The classic workaround was to add the module back with --add-modules java.xml.bind. Since it's just a trial import (see patch), you can instead use the workaround suggested in the error message (--allow-incomplete-classpath) and it'll work fine. The downside is this moves all errors to runtime. There's a Graal ticket for a more precise command line argument limiting the suppressed error to that class. I'm confident there's already a way to express this in Graal command line arguments, but I haven't tried to figure out the right incantation yet.

Single binary TLS!

Once you fix the above issue with clj-http-lite, as long as you enable the TLS subsystem (--enable-https), you'll just get single-binary HTTPS with libsunec.so under the hood, meaning I can finally close #1336.

Example project

I updated cljurl-graalvm-demo if you want to try any of this at home. If you're on Linux and want to debug the TLS issues, I wrote nscap specifically for this purpose. It leverages Linux namespaces to elegantly capture network traffic for a single process. You can then throw the resulting PCAP into e.g. wireshark.

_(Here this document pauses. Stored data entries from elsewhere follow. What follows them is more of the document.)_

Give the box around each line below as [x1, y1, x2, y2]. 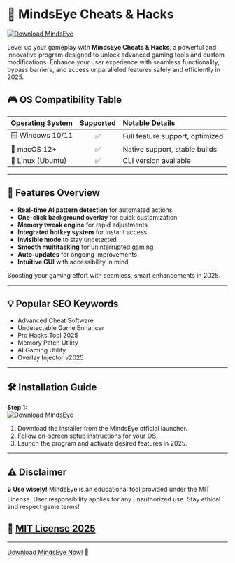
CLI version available [122, 155, 191, 165]
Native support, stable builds [122, 144, 218, 154]
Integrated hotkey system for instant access [17, 227, 148, 236]
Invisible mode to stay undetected [17, 235, 117, 243]
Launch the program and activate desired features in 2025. [17, 439, 187, 448]
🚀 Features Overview [7, 187, 100, 199]
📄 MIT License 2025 [7, 522, 96, 534]
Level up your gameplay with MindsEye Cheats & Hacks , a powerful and [7, 43, 217, 51]
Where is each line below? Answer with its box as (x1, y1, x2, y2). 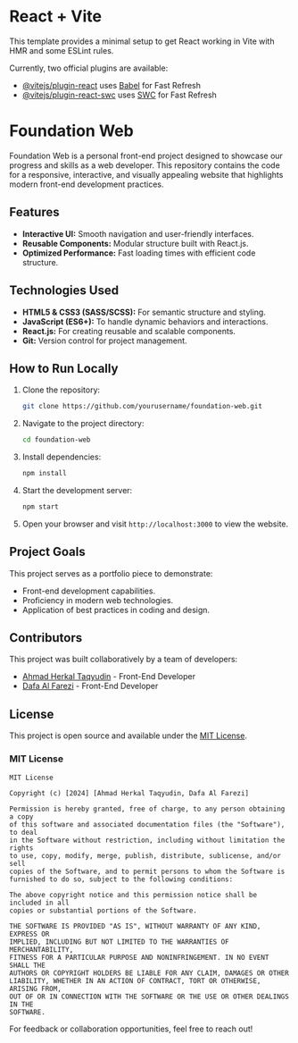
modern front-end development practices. (9, 179, 164, 189)
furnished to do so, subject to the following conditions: (9, 874, 234, 884)
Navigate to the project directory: (21, 418, 145, 429)
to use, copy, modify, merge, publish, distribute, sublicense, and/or (9, 851, 281, 860)
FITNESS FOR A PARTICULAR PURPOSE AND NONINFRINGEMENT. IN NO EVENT (9, 953, 269, 962)
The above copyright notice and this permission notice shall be (9, 890, 257, 899)
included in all (9, 898, 70, 907)
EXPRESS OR (9, 929, 50, 938)
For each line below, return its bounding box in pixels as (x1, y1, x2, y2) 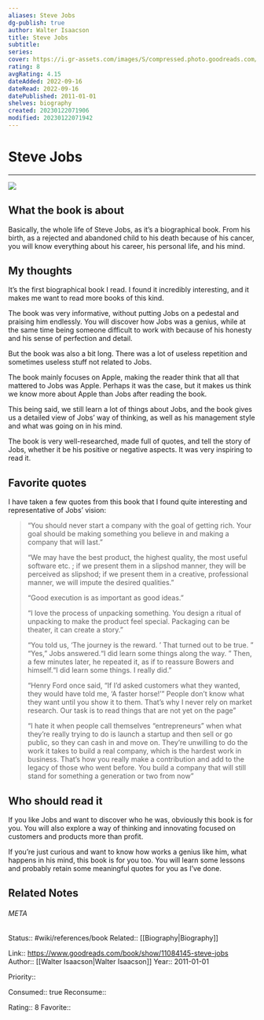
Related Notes (8, 887, 79, 900)
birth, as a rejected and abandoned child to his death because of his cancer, (8, 233, 255, 243)
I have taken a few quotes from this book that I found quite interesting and (8, 497, 247, 506)
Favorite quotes (8, 476, 87, 489)
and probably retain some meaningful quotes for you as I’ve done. (8, 864, 222, 873)
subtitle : (8, 41, 41, 49)
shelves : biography (8, 99, 72, 107)
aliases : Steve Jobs (8, 11, 76, 20)
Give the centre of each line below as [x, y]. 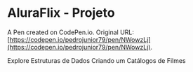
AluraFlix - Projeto [61, 13]
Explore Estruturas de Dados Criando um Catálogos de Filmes [96, 60]
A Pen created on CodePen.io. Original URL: [71, 32]
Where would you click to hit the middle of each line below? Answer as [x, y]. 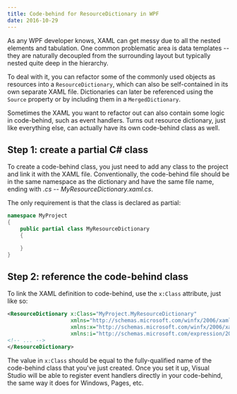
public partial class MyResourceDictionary [85, 229]
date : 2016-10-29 [33, 20]
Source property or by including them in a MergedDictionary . [94, 99]
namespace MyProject [38, 216]
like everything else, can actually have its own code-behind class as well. [114, 128]
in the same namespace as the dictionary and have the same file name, [111, 182]
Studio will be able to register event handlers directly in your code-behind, [115, 375]
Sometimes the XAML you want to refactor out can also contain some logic [116, 113]
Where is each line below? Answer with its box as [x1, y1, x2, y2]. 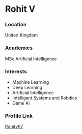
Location [5, 21, 27, 28]
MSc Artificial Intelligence [5, 56, 57, 62]
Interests [5, 68, 27, 75]
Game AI [12, 100, 30, 106]
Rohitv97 [5, 124, 23, 130]
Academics [5, 44, 33, 51]
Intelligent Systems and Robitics [12, 95, 77, 101]
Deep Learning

What I'd still love to see in native-image

The compiler is slow. It's in the range of rustc speed: typically faster than C++, certainly slower than Go. It eats a lot of RAM. It's fine because I don't iterate on the binary version. I develop Clojure apps targeting native-image as if they're normal Clojure apps and then eventually run some end-to-end tests on the binary. But you knocked out my #1 feature so now I have a new one 😊

Corrections

I previously thought/posted that the locking macro (CLJ-1472) problems appear to be gone or at least reduced, but I have been unable to consistently reproduce that and others have reported no change.